The Tennessee Ornithological Society (TOS) is an independent non-profit educational, scientific, and conservation organization in Tennessee, United States, dedicated to the study and conservation of birds. It was formed in 1915 and has published a quarterly journal, The Migrant, since 1930.[1] The organization conducts statewide meetings and its local chapters have regular meetings and field trips.
The TOS was started by a group of six amateur ornithologists who met at Faucon's French Restaurant in Nashville on October 7, 1915. A historical marker at the site commemorates the organization's founding.[2]
Annual activities of the organization include annual autumn hawk counts, spring and fall bird counts, winter raptor surveys, and annual Christmas bird counts.
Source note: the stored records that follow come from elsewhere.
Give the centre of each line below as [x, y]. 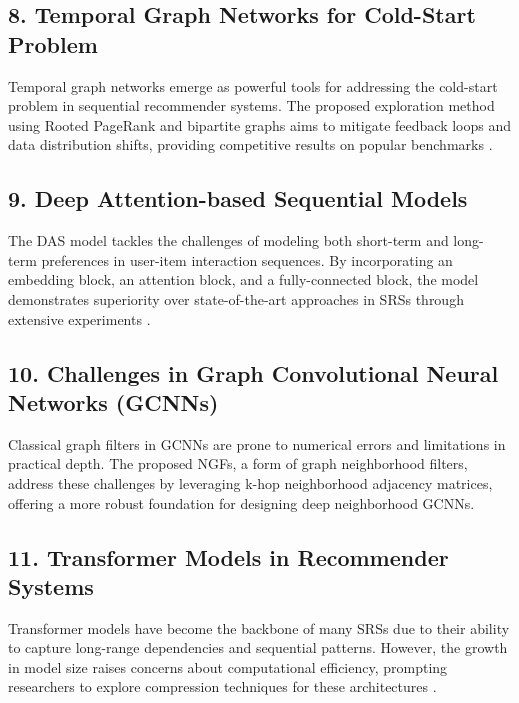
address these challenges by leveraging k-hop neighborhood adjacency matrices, [250, 482]
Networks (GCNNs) [113, 401]
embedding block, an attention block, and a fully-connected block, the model [243, 279]
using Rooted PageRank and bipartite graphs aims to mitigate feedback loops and [260, 124]
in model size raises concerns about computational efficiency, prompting [228, 666]
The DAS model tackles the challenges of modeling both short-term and [228, 240]
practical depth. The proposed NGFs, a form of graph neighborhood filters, [238, 463]
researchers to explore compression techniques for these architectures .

The quarterly journal of the Tennessee Ornithological Society, The Migrant, is a repository for sighting reports and articles related to monitoring the status of Tennessee's bird populations.[1] The organization also published the Atlas of the Breeding Birds of Tennessee by Charles P. Nicholson (ISBN 0870499874), a compendium on the birds of the state, based on research conducted by TOS members from 1986 through 1991. The atlas includes the first fully documented account of distribution patterns for 170 bird species confirmed as breeding in Tennessee, as well as for several unconfirmed or extirpated bird species.[3]